- **Records from a data source**
--------

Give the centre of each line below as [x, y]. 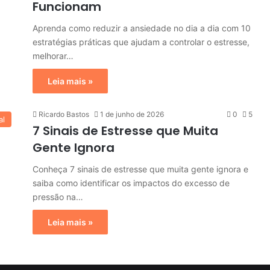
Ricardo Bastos [64, 114]
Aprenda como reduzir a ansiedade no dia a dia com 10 [142, 28]
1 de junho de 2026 [132, 114]
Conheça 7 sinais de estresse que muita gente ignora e [140, 169]
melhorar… [53, 55]
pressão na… [58, 196]
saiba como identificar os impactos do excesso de [131, 183]
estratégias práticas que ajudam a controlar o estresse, [141, 42]
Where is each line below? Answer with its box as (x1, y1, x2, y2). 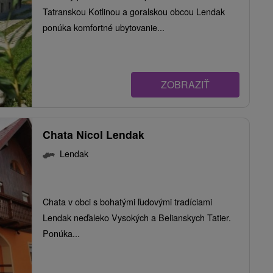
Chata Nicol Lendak (43, 127, 144, 143)
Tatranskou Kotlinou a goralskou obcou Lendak (43, 4, 225, 18)
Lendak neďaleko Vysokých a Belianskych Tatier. (43, 210, 231, 224)
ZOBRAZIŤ (161, 77, 210, 92)
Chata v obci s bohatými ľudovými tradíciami (43, 194, 212, 208)
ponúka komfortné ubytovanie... (43, 20, 165, 34)
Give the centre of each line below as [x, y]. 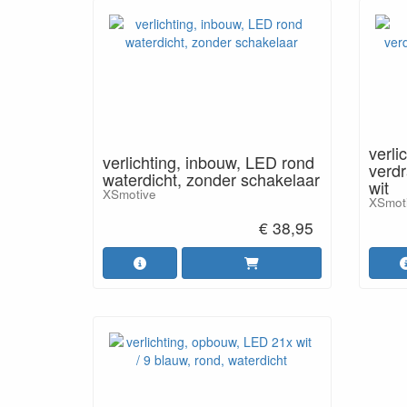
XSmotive [129, 194]
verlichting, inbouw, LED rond [208, 161]
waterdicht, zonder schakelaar [211, 179]
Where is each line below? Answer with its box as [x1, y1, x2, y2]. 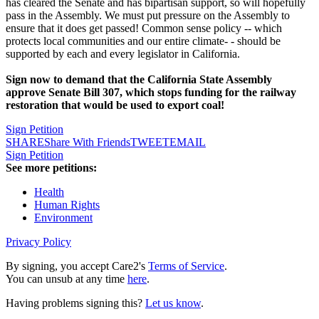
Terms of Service [148, 260, 224, 273]
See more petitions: [6, 162, 97, 174]
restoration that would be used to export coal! [6, 99, 224, 112]
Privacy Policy [6, 236, 71, 249]
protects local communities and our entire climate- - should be [6, 35, 281, 48]
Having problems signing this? [6, 297, 145, 310]
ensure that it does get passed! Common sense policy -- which [6, 22, 282, 35]
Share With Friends [44, 136, 130, 149]

--------

- **Task brief**
When you reach the line that contains "Conheça 7 sinais", start reproducing, and continue word for word to the end of the records; skip all pictures.

- **Response for this exercise**
Conheça 7 sinais de estresse que muita gente ignora e [140, 169]
melhorar… [53, 55]
pressão na… [58, 196]
saiba como identificar os impactos do excesso de [131, 183]
estratégias práticas que ajudam a controlar o estresse, [141, 42]
Where is each line below? Answer with its box as (x1, y1, x2, y2). 
Chata Nicol Lendak (43, 127, 144, 143)
Tatranskou Kotlinou a goralskou obcou Lendak (43, 4, 225, 18)
Lendak neďaleko Vysokých a Belianskych Tatier. (43, 210, 231, 224)
ZOBRAZIŤ (161, 77, 210, 92)
Chata v obci s bohatými ľudovými tradíciami (43, 194, 212, 208)
ponúka komfortné ubytovanie... (43, 20, 165, 34)
Give the centre of each line below as [x, y]. 
XSmotive [129, 194]
verlichting, inbouw, LED rond [208, 161]
waterdicht, zonder schakelaar [211, 179]
Where is each line below? Answer with its box as [x1, y1, x2, y2]. 
Terms of Service [148, 260, 224, 273]
See more petitions: [6, 162, 97, 174]
restoration that would be used to export coal! [6, 99, 224, 112]
Privacy Policy [6, 236, 71, 249]
protects local communities and our entire climate- - should be [6, 35, 281, 48]
Having problems signing this? [6, 297, 145, 310]
ensure that it does get passed! Common sense policy -- which [6, 22, 282, 35]
Share With Friends [44, 136, 130, 149]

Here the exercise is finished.